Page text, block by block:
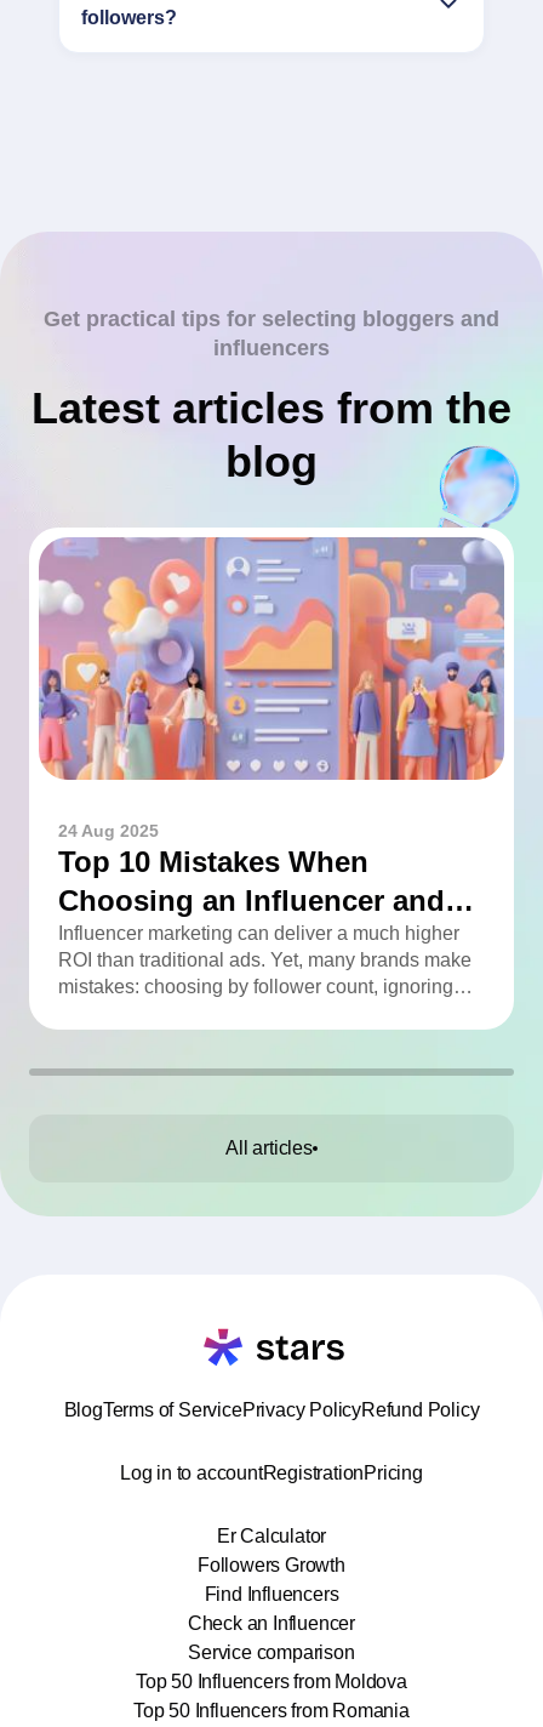
followers?
Get practical tips for selecting bloggers and
influencers
Latest articles from the
blog
24 Aug 2025
Top 10 Mistakes When
Choosing an Influencer and
How to Avoid Them
Influencer marketing can deliver a much higher
ROI than traditional ads. Yet, many brands make
mistakes: choosing by follower count, ignoring
the Top 10 mistakes and practical tips to avoid
All articles
BlogTerms of ServicePrivacy PolicyRefund Policy
Log in to accountRegistrationPricing
Er Calculator
Followers Growth
Find Influencers
Check an Influencer
Service comparison
Top 50 Influencers from Moldova
Top 50 Influencers from Romania

....

TO DO ::
Could you transcribe exactly the lines from the start of the records through the line containing "Top 50 Influencers from Moldova", both ends included, leaving the pictures out?

RESULT FOR THIS TASK ::
Page text, block by block:
followers?
Get practical tips for selecting bloggers and
influencers
Latest articles from the
blog
24 Aug 2025
Top 10 Mistakes When
Choosing an Influencer and
How to Avoid Them
Influencer marketing can deliver a much higher
ROI than traditional ads. Yet, many brands make
mistakes: choosing by follower count, ignoring
the Top 10 mistakes and practical tips to avoid
All articles
BlogTerms of ServicePrivacy PolicyRefund Policy
Log in to accountRegistrationPricing
Er Calculator
Followers Growth
Find Influencers
Check an Influencer
Service comparison
Top 50 Influencers from Moldova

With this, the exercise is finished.